Dass der weihnachtliche Gabentisch nicht unbedingt äußerst karg ausfallen muss, zeigt die bayrische Stadt Burghausen, die ihren sozial schwachen Mitbürgern eine Weihnachtsbeihilfe gewährt. In einer amtlichen Mitteilung weist die Stadt die Bezieher von ALG-II und Sozialhilfe auf diese Möglichkeit hin. „Dieses ist ein positives Beispiel dafür, dass sich eine Stadt zu ihrer sozialen Verantwortung bekennt und christliche Werte nicht nur als Lippenbekenntnisse verstehen. Deshalb möchten wir diese Stadt herausstellen. Bislang haben wir leider nur besonders negative Beispiele von Arbeitslosenfeindlichkeit anführen können und entsprechend negative Auszeichnungen verliehen.

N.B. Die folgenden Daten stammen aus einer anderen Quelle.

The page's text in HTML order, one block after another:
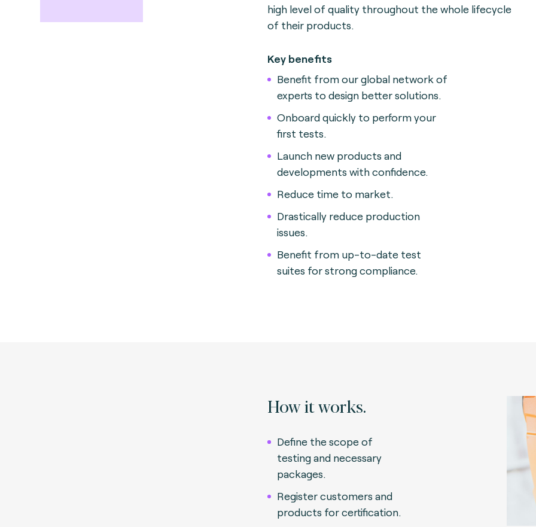
high level of quality throughout the whole lifecycle
of their products.
Key benefits
Benefit from our global network of
experts to design better solutions.
Onboard quickly to perform your
first tests.
Launch new products and
developments with confidence.
Reduce time to market.
Drastically reduce production
issues.
Benefit from up-to-date test
suites for strong compliance.
How it works.
Define the scope of
testing and necessary
packages.
Register customers and
products for certification.
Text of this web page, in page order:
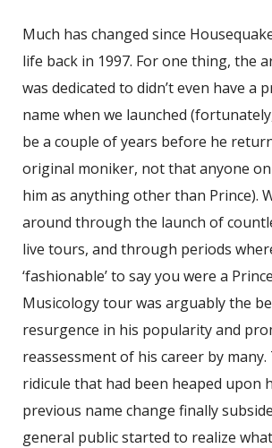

„Die Stadt Burghausen zeigt allerdings, dass es auch innerhalb der Hartz-IV-Gesetzgebung - selbst bei konformer Auslegung - noch Spielräume gibt. Angesichts der Regelsätze handelt es sich nicht um Bettelei, sondern um berechtigte Ansprüche“, so Behrsing, Sprecher der Initiative. Laut der Initiative enthält die Regelsatzverordnung, die für ALG-II und Sozialhilfe gleich ist, keine Berücksichtigung für das Weihnachtsfest. Sämtliche Positionen seien nur auf den notwendigsten Lebensbedarf zugeschnitten und Ansparungen für Weihnachten ausgeschlossen. Ein gewisser Betrag müsse monatlich für Renovierungen, notwendige Anschaffungen und Reparaturen zurückgelegt werden. „Burghausen wird deshalb diese Woche eine Urkunde erhalten, die unsere Wertschätzung ausdrückt“, sagte Martin Behrsing, Erwerbslosen Forum Deutschland in Bonn.
„Wir raten allen Betroffen, bei ihren zuständigen Behörden einen Antrag auf Weihnachtsbeihilfe zu stellen und hoffen, dass viele dem Beispiel der Stadt Burghausen folgen. Der Öffentlichkeit sollte endlich bekannt sein, dass der Regelsatz nicht die tatsächlichen Lebenshaltungskosten von 2005 berücksichtigt, sondern sich an den Kosten von 1998 orientiert. Auch hat der Gesetzgeber Anlässe, wie Weihnachten schlichtweg übersehen“, so Martin Behrsing.
Einen entsprechenden Antrag auf Weihnachtsbeihilfe hält das Erwerbslosen Forum Deutschland auf seinen Internetseiten bereit. Dieser braucht nur noch mit den persönlichen Daten versehen werden.
| Zitat: |
folgender Antrag kann gestellt werden:
1. Antrag auf Gewährung einer Weihnachtsbeihilfe in Höhe von 80,00 EUR für den Haushaltsvorstand, 60,00 EUR für Haushaltsangehörige
2. Auskunft und Beratung
nach §§ 13, 14, 15, 16 Satz 3, 17 SGB I i.V.m. §§ 20, 33, 35, SGB X;
Hinweis auf Art. 34 GG; § 839 BGB
Begründung
1. Die Bestimmungen der Verordnung zur Durchführung des § 28 des Zwölften Buches Sozialgesetzbuch (Regelsatzverordnung – RSV), das auch auf die Regelleistungen des § 20 SGB II übertragen wurde, sehen vor, dass es die im BSHG gewährten einmaligen Leistungen, wie die Weihnachtsbeihilfe nicht mehr gewährt wird. Da aber die Bestimmungen auch keinen Posten zulassen, der eine eventuelle Ansparung zulässt ist dem Antrag statt zu geben. Eine Verwendung des monatlichen Ansparbetrages für das Weihnachtsfest oder Geschenke für Angehörige (Kinder) würden andere notwenige Anschaffungen und Reparaturen nicht zulassen. Anbei die Aufteilung des Regelsatzes für Freizeit, Unterhaltung und Kultur. Daraus ist unschwer zu entnehmen, dass ein Weihnachtsfest überhaupt nicht vorgesehen ist.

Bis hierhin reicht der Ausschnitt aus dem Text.